### WHAT YOU WILL DO
Below this line is the material. Write out only its lines from the one containing "manifests itself too" through the one containing "skaffa rätt och", both kept, exactly.

--- DATA TO USE ---

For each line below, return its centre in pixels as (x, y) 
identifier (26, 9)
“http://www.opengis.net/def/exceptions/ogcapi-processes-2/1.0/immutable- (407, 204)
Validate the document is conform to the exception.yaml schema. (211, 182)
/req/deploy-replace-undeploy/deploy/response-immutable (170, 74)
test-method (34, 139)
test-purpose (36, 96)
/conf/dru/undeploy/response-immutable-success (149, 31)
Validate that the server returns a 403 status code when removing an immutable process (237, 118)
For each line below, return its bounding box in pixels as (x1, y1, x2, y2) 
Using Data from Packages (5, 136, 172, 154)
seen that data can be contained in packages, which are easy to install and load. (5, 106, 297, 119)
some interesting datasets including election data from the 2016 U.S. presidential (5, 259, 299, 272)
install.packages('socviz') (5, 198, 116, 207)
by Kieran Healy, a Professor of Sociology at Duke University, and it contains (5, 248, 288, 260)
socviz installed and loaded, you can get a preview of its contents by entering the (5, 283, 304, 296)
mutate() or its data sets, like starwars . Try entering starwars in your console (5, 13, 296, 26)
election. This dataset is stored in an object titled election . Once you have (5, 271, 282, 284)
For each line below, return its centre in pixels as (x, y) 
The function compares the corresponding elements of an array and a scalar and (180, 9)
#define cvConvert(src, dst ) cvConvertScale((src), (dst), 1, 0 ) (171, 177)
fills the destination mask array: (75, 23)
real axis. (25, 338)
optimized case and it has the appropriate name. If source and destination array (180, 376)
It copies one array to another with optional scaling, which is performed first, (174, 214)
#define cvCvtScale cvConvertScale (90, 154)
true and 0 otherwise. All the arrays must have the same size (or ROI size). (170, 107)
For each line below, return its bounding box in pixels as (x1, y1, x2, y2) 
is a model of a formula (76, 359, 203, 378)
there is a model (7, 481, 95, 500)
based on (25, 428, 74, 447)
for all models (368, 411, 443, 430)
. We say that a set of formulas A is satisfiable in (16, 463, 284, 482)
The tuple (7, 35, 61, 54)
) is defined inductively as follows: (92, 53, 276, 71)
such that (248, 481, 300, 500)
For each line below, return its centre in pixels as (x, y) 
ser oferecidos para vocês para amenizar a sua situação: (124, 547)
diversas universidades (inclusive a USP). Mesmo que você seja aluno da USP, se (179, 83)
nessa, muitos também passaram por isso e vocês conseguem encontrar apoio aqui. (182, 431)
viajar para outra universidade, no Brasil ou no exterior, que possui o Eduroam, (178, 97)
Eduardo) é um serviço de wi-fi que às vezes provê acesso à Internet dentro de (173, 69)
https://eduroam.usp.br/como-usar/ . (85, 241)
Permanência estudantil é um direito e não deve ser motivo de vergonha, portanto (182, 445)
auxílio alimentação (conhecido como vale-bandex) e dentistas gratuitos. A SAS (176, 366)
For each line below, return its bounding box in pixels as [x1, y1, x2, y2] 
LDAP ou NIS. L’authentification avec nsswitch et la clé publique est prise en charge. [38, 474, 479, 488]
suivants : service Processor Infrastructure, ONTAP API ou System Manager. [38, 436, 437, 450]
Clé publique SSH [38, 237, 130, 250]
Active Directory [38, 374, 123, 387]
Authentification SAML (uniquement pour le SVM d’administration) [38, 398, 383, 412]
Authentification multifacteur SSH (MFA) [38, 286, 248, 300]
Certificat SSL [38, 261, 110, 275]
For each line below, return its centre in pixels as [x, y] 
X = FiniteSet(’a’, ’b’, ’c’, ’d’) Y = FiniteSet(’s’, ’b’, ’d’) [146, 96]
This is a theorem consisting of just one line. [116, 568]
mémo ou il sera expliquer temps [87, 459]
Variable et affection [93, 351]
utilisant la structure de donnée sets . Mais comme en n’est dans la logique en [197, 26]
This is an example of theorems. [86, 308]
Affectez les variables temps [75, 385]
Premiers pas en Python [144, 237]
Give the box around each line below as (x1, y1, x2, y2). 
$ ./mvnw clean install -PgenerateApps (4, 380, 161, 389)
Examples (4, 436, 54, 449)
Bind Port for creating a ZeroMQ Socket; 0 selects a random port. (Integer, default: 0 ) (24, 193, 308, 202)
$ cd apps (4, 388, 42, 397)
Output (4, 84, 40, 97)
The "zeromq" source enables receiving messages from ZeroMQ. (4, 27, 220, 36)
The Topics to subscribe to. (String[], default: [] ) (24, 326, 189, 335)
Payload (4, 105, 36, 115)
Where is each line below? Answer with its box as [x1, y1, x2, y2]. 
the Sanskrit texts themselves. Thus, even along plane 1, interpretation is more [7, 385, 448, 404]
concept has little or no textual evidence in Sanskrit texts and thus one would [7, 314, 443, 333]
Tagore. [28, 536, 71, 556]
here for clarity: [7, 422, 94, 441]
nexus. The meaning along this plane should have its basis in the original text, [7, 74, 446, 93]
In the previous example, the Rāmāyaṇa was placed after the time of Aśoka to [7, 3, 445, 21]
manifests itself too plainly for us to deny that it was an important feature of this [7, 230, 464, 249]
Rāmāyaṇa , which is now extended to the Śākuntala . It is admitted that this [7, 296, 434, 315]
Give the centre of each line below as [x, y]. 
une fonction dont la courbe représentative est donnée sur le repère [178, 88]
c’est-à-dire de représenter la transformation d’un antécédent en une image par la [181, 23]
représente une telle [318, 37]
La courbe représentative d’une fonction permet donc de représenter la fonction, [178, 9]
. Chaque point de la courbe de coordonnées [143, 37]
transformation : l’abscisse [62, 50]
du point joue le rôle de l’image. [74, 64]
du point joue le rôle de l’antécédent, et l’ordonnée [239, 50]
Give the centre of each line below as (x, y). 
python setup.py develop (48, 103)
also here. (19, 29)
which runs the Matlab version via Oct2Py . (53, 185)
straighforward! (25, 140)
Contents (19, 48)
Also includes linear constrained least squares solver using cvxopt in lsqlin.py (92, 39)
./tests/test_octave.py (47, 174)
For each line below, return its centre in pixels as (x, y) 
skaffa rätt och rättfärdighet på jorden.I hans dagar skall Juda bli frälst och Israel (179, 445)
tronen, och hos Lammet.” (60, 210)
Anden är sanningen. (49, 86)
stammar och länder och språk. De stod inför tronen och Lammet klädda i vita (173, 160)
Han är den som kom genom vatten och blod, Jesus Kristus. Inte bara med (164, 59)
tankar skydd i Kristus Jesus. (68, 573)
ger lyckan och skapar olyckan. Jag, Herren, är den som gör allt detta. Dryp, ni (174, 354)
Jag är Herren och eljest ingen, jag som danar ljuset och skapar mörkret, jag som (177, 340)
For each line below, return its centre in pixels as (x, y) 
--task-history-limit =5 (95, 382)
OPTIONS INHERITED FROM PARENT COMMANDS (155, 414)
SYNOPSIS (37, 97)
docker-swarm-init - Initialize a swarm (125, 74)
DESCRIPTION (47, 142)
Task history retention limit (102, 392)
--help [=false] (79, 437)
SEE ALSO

---

### RESPONSE TO THE TASK
manifests itself too plainly for us to deny that it was an important feature of this [7, 230, 464, 249]
Rāmāyaṇa , which is now extended to the Śākuntala . It is admitted that this [7, 296, 434, 315]
Give the centre of each line below as [x, y]. 
une fonction dont la courbe représentative est donnée sur le repère [178, 88]
c’est-à-dire de représenter la transformation d’un antécédent en une image par la [181, 23]
représente une telle [318, 37]
La courbe représentative d’une fonction permet donc de représenter la fonction, [178, 9]
. Chaque point de la courbe de coordonnées [143, 37]
transformation : l’abscisse [62, 50]
du point joue le rôle de l’image. [74, 64]
du point joue le rôle de l’antécédent, et l’ordonnée [239, 50]
Give the centre of each line below as (x, y). 
python setup.py develop (48, 103)
also here. (19, 29)
which runs the Matlab version via Oct2Py . (53, 185)
straighforward! (25, 140)
Contents (19, 48)
Also includes linear constrained least squares solver using cvxopt in lsqlin.py (92, 39)
./tests/test_octave.py (47, 174)
For each line below, return its centre in pixels as (x, y) 
skaffa rätt och rättfärdighet på jorden.I hans dagar skall Juda bli frälst och Israel (179, 445)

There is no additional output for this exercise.